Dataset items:
════════

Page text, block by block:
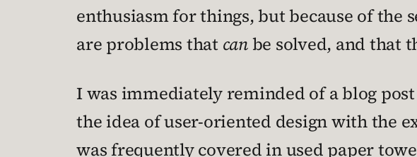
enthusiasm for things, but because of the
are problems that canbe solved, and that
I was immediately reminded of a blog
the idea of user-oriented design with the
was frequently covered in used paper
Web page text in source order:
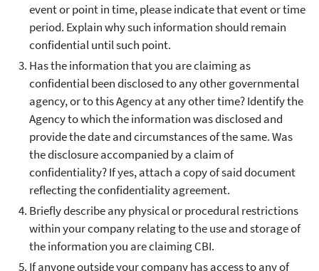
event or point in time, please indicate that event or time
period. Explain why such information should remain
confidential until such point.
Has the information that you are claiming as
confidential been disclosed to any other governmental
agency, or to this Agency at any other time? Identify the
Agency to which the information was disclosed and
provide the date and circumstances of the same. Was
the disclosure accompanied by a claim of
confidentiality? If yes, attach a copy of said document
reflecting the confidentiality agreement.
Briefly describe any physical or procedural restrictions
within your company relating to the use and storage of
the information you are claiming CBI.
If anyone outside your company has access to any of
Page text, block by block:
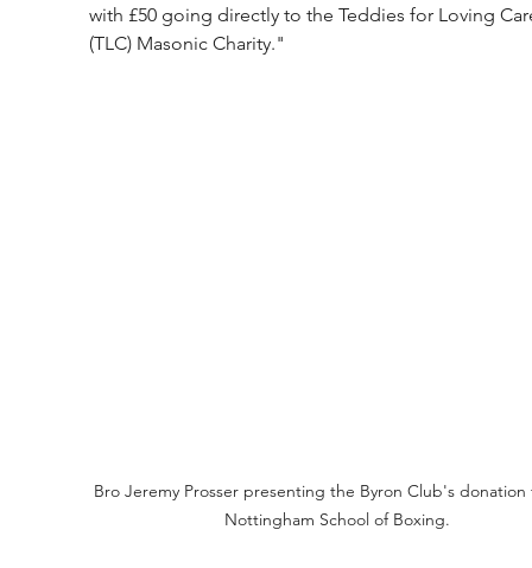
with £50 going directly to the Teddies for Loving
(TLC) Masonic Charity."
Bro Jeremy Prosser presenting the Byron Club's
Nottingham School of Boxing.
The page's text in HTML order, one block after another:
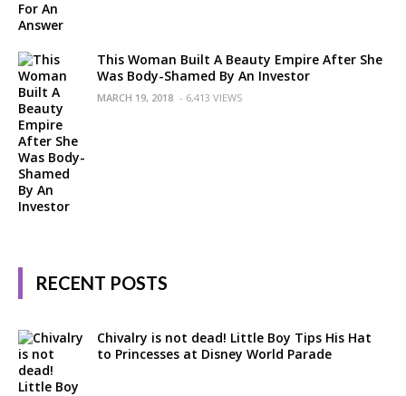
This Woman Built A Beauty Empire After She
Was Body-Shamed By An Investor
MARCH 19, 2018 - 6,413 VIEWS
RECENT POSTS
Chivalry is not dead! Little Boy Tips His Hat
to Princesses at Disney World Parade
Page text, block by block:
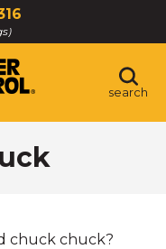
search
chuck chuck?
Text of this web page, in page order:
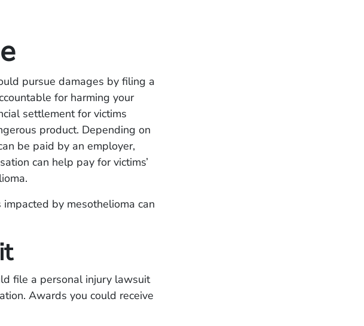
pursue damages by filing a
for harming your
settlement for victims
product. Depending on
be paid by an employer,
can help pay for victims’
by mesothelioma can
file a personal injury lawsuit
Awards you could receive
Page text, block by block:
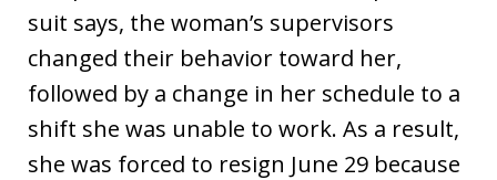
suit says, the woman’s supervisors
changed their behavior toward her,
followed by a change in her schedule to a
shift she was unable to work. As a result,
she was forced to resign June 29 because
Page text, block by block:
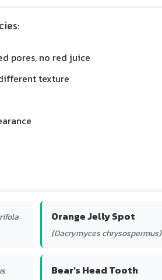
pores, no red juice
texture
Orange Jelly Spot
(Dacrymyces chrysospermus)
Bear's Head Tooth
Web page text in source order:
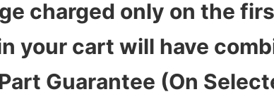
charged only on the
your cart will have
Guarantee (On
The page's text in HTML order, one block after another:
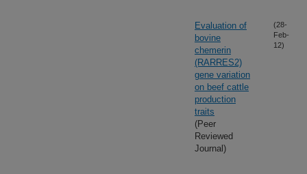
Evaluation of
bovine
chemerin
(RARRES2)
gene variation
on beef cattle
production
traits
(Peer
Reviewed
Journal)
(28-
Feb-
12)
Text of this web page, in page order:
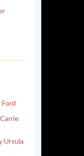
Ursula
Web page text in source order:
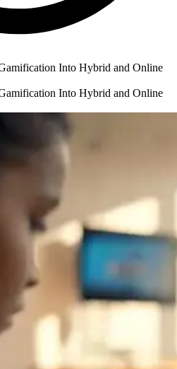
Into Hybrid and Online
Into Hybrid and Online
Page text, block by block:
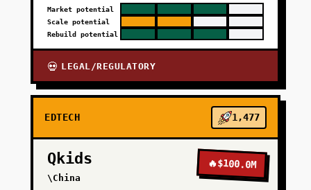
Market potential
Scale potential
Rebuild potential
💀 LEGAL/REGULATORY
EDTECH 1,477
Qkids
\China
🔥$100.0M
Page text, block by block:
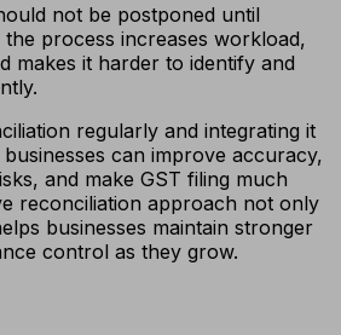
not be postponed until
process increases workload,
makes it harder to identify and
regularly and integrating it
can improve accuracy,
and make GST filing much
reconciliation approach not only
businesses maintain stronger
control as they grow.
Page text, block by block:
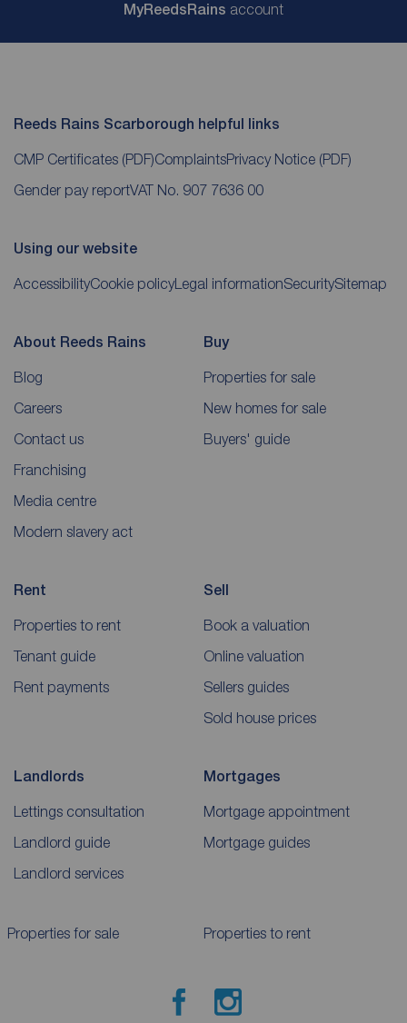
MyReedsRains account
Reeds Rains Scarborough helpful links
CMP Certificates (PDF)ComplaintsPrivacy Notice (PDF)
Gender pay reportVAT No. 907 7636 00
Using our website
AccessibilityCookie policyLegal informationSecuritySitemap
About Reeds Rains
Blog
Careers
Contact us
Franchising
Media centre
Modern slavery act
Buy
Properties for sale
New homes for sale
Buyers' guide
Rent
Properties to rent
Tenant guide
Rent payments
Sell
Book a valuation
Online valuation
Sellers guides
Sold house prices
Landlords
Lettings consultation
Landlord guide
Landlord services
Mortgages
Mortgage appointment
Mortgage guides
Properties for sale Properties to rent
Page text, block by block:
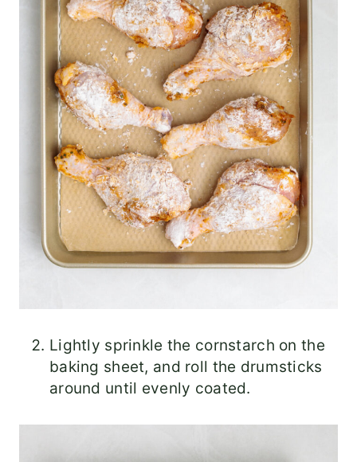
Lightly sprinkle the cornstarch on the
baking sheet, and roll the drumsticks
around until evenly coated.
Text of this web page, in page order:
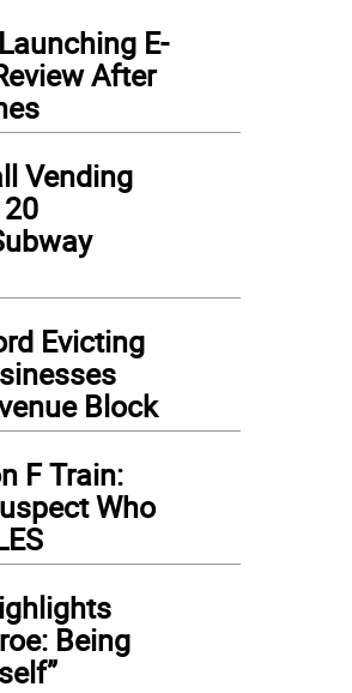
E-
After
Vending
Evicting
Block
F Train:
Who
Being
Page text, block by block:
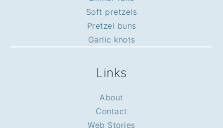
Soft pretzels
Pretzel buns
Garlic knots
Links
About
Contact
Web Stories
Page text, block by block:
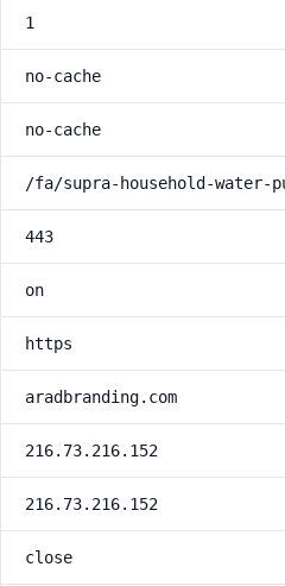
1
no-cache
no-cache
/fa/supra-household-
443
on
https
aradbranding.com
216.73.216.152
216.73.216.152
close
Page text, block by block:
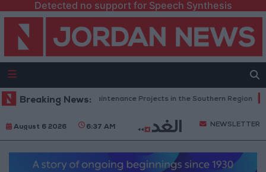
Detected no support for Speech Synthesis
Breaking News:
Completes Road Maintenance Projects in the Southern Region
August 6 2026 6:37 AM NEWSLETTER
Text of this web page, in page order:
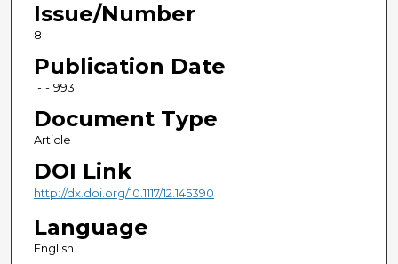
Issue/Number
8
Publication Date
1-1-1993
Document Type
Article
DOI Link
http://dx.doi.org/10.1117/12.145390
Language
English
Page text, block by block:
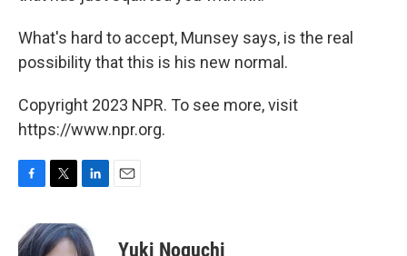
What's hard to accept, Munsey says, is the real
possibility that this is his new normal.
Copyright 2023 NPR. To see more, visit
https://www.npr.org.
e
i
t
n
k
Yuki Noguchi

════════

• Your task:
Please give back the data above word for word, with no pictures included.

• Result of the task:
Page text, block by block:
enthusiasm for things, but because of the
are problems that canbe solved, and that
I was immediately reminded of a blog
the idea of user-oriented design with the
was frequently covered in used paper
Web page text in source order:
event or point in time, please indicate that event or time
period. Explain why such information should remain
confidential until such point.
Has the information that you are claiming as
confidential been disclosed to any other governmental
agency, or to this Agency at any other time? Identify the
Agency to which the information was disclosed and
provide the date and circumstances of the same. Was
the disclosure accompanied by a claim of
confidentiality? If yes, attach a copy of said document
reflecting the confidentiality agreement.
Briefly describe any physical or procedural restrictions
within your company relating to the use and storage of
the information you are claiming CBI.
If anyone outside your company has access to any of
Page text, block by block:
with £50 going directly to the Teddies for Loving
(TLC) Masonic Charity."
Bro Jeremy Prosser presenting the Byron Club's
Nottingham School of Boxing.
The page's text in HTML order, one block after another:
This Woman Built A Beauty Empire After She
Was Body-Shamed By An Investor
MARCH 19, 2018 - 6,413 VIEWS
RECENT POSTS
Chivalry is not dead! Little Boy Tips His Hat
to Princesses at Disney World Parade
Page text, block by block:
search
chuck chuck?
Text of this web page, in page order:
pursue damages by filing a
for harming your
settlement for victims
product. Depending on
be paid by an employer,
can help pay for victims’
by mesothelioma can
file a personal injury lawsuit
Awards you could receive
Page text, block by block:
suit says, the woman’s supervisors
changed their behavior toward her,
followed by a change in her schedule to a
shift she was unable to work. As a result,
she was forced to resign June 29 because
Page text, block by block:
pores, no red juice
texture
Orange Jelly Spot
(Dacrymyces chrysospermus)
Bear's Head Tooth
Web page text in source order:
charged only on the
your cart will have
Guarantee (On
The page's text in HTML order, one block after another:
Evaluation of
bovine
chemerin
(RARRES2)
gene variation
on beef cattle
production
traits
(Peer
Reviewed
Journal)
(28-
Feb-
12)
Text of this web page, in page order:
Ursula
Web page text in source order:
Into Hybrid and Online
Into Hybrid and Online
Page text, block by block:
Market potential
Scale potential
Rebuild potential
💀 LEGAL/REGULATORY
EDTECH 1,477
Qkids
\China
🔥$100.0M
Page text, block by block:
not be postponed until
process increases workload,
makes it harder to identify and
regularly and integrating it
can improve accuracy,
and make GST filing much
reconciliation approach not only
businesses maintain stronger
control as they grow.
Page text, block by block:
MyReedsRains account
Reeds Rains Scarborough helpful links
CMP Certificates (PDF)ComplaintsPrivacy Notice (PDF)
Gender pay reportVAT No. 907 7636 00
Using our website
AccessibilityCookie policyLegal informationSecuritySitemap
About Reeds Rains
Blog
Careers
Contact us
Franchising
Media centre
Modern slavery act
Buy
Properties for sale
New homes for sale
Buyers' guide
Rent
Properties to rent
Tenant guide
Rent payments
Sell
Book a valuation
Online valuation
Sellers guides
Sold house prices
Landlords
Lettings consultation
Landlord guide
Landlord services
Mortgages
Mortgage appointment
Mortgage guides
Properties for sale Properties to rent
Page text, block by block:
Lightly sprinkle the cornstarch on the
baking sheet, and roll the drumsticks
around until evenly coated.
Text of this web page, in page order:
E-
After
Vending
Evicting
Block
F Train:
Who
Being
Page text, block by block:
Soft pretzels
Pretzel buns
Garlic knots
Links
About
Contact
Web Stories
Page text, block by block:
1
no-cache
no-cache
/fa/supra-household-
443
on
https
aradbranding.com
216.73.216.152
216.73.216.152
close
Page text, block by block:
Detected no support for Speech Synthesis
Breaking News:
Completes Road Maintenance Projects in the Southern Region
August 6 2026 6:37 AM NEWSLETTER
Text of this web page, in page order:
Issue/Number
8
Publication Date
1-1-1993
Document Type
Article
DOI Link
http://dx.doi.org/10.1117/12.145390
Language
English
Page text, block by block:
What's hard to accept, Munsey says, is the real
possibility that this is his new normal.
Copyright 2023 NPR. To see more, visit
https://www.npr.org.
e
i
t
n
k
Yuki Noguchi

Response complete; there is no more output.